Every instance of the Java virtual machine has a default charset, which may or may not be one of the standard charsets. The default charset is determined during virtual-machine startup and typically depends upon the locale and charset being used by the underlying operating system.

Terminology

The name of this class is taken from the terms used in RFC 2278. In that document a charset is defined as the combination of a coded character set and a character-encoding scheme.

A coded character set is a mapping between a set of abstract characters and a set of integers. US-ASCII, ISO 8859-1, JIS X 0201, and full Unicode, which is the same as ISO 10646-1, are examples of coded character sets.

A character-encoding scheme is a mapping between a coded character set and a set of octet (eight-bit byte) sequences. UTF-8, UCS-2, UTF-16, ISO 2022, and EUC are examples of character-encoding schemes. Encoding schemes are often associated with a particular coded character set; UTF-8, for example, is used only to encode Unicode. Some schemes, however, are associated with multiple character sets; EUC, for example, can be used to encode characters in a variety of Asian character sets.

When a coded character set is used exclusively with a single character-encoding scheme then the corresponding charset is usually named for the character set; otherwise a charset is usually named for the encoding scheme and, possibly, the locale of the character sets that it supports.
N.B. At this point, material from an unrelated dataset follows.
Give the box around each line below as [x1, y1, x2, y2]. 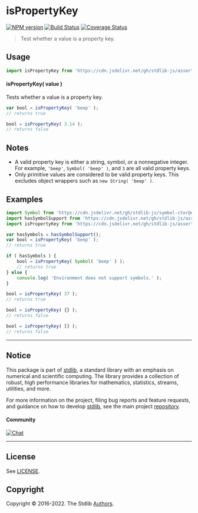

Hence US-ASCII is the name of the charset for US-ASCII while EUC-JP is the name of the charset that encodes the JIS X 0201, JIS X 0208, and JIS X 0212 character sets.

The native character encoding of the Java programming language is UTF-16. A charset in the Java platform therefore defines a mapping between sequences of sixteen-bit UTF-16 code units and sequences of bytes.

Since:
1.4
See Also:
CharsetDecoder, CharsetEncoder, CharsetProvider, Character

Constructor Summary
protected Charset(String canonicalName, String[] aliases)
          Initializes a new charset with the given canonical name and alias set.
 
Method Summary
 Set<String> aliases()
          Returns a set containing this charset's aliases.
static SortedMap<String,Charset> availableCharsets()
          Constructs a sorted map from canonical charset names to charset objects.
 boolean canEncode()
          Tells whether or not this charset supports encoding.
 int compareTo(Charset that)
          Compares this charset to another.
abstract  boolean contains(Charset cs)
          Tells whether or not this charset contains the given charset.
 CharBuffer decode(ByteBuffer bb)
          Convenience method that decodes bytes in this charset into Unicode characters.
static Charset defaultCharset()
          Returns the default charset of this Java virtual machine.
 String displayName()
          Returns this charset's human-readable name for the default locale.
 String displayName(Locale locale)
          Returns this charset's human-readable name for the given locale.
 ByteBuffer encode(CharBuffer cb)
          Convenience method that encodes Unicode characters into bytes in this charset.
 ByteBuffer encode(String str)
          Convenience method that encodes a string into bytes in this charset.
 boolean equals(Object ob)
          Tells whether or not this object is equal to another.
static Charset forName(String charsetName)
          Returns a charset object for the named charset.
 int hashCode()
          Computes a hashcode for this charset.
 boolean isRegistered()
          Tells whether or not this charset is registered in the IANA Charset Registry.
static boolean isSupported(String charsetName)
          Tells whether the named charset is supported.
 String name()
          Returns this charset's canonical name.
abstract  CharsetDecoder newDecoder()
          Constructs a new decoder for this charset.
abstract  CharsetEncoder newEncoder()
          Constructs a new encoder for this charset.
 String toString()
          Returns a string describing this charset.
 
Methods inherited from class java.lang.Object
clone, finalize, getClass, notify, notifyAll, wait, wait, wait
 
Constructor Detail

Charset

protected Charset(String canonicalName,
                  String[] aliases)
Initializes a new charset with the given canonical name and alias set.